What you have to do:
Everything in the listing below must be set down again exactly.

**** Listed records

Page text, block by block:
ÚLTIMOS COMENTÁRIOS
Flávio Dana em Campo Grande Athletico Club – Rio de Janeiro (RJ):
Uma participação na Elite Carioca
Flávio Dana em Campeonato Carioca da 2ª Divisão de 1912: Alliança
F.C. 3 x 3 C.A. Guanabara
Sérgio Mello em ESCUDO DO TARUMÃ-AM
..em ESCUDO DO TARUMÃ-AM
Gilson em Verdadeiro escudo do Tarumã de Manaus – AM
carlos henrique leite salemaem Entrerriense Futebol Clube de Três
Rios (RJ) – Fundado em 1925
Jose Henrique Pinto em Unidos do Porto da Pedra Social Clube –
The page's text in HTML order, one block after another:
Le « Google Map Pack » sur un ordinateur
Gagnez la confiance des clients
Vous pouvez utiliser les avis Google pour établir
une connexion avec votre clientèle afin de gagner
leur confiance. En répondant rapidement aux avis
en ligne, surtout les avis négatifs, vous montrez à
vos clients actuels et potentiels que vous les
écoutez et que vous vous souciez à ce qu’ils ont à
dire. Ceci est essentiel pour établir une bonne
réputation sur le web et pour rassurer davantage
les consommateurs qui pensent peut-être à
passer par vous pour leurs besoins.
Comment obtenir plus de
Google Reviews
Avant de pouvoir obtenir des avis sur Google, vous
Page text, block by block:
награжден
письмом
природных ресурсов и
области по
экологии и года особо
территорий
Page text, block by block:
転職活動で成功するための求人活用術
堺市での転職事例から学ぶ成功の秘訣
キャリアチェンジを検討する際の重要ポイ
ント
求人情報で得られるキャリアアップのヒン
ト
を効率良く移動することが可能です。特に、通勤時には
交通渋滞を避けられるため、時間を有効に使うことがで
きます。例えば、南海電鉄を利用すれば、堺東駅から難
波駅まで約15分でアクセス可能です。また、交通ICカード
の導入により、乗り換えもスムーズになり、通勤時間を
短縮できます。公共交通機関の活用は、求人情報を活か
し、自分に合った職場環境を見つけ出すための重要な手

********

Written solution:
Page text, block by block:
ÚLTIMOS COMENTÁRIOS
Flávio Dana em Campo Grande Athletico Club – Rio de Janeiro (RJ):
Uma participação na Elite Carioca
Flávio Dana em Campeonato Carioca da 2ª Divisão de 1912: Alliança
F.C. 3 x 3 C.A. Guanabara
Sérgio Mello em ESCUDO DO TARUMÃ-AM
..em ESCUDO DO TARUMÃ-AM
Gilson em Verdadeiro escudo do Tarumã de Manaus – AM
carlos henrique leite salemaem Entrerriense Futebol Clube de Três
Rios (RJ) – Fundado em 1925
Jose Henrique Pinto em Unidos do Porto da Pedra Social Clube –
The page's text in HTML order, one block after another:
Le « Google Map Pack » sur un ordinateur
Gagnez la confiance des clients
Vous pouvez utiliser les avis Google pour établir
une connexion avec votre clientèle afin de gagner
leur confiance. En répondant rapidement aux avis
en ligne, surtout les avis négatifs, vous montrez à
vos clients actuels et potentiels que vous les
écoutez et que vous vous souciez à ce qu’ils ont à
dire. Ceci est essentiel pour établir une bonne
réputation sur le web et pour rassurer davantage
les consommateurs qui pensent peut-être à
passer par vous pour leurs besoins.
Comment obtenir plus de
Google Reviews
Avant de pouvoir obtenir des avis sur Google, vous
Page text, block by block:
награжден
письмом
природных ресурсов и
области по
экологии и года особо
территорий
Page text, block by block:
転職活動で成功するための求人活用術
堺市での転職事例から学ぶ成功の秘訣
キャリアチェンジを検討する際の重要ポイ
ント
求人情報で得られるキャリアアップのヒン
ト
を効率良く移動することが可能です。特に、通勤時には
交通渋滞を避けられるため、時間を有効に使うことがで
きます。例えば、南海電鉄を利用すれば、堺東駅から難
波駅まで約15分でアクセス可能です。また、交通ICカード
の導入により、乗り換えもスムーズになり、通勤時間を
短縮できます。公共交通機関の活用は、求人情報を活か
し、自分に合った職場環境を見つけ出すための重要な手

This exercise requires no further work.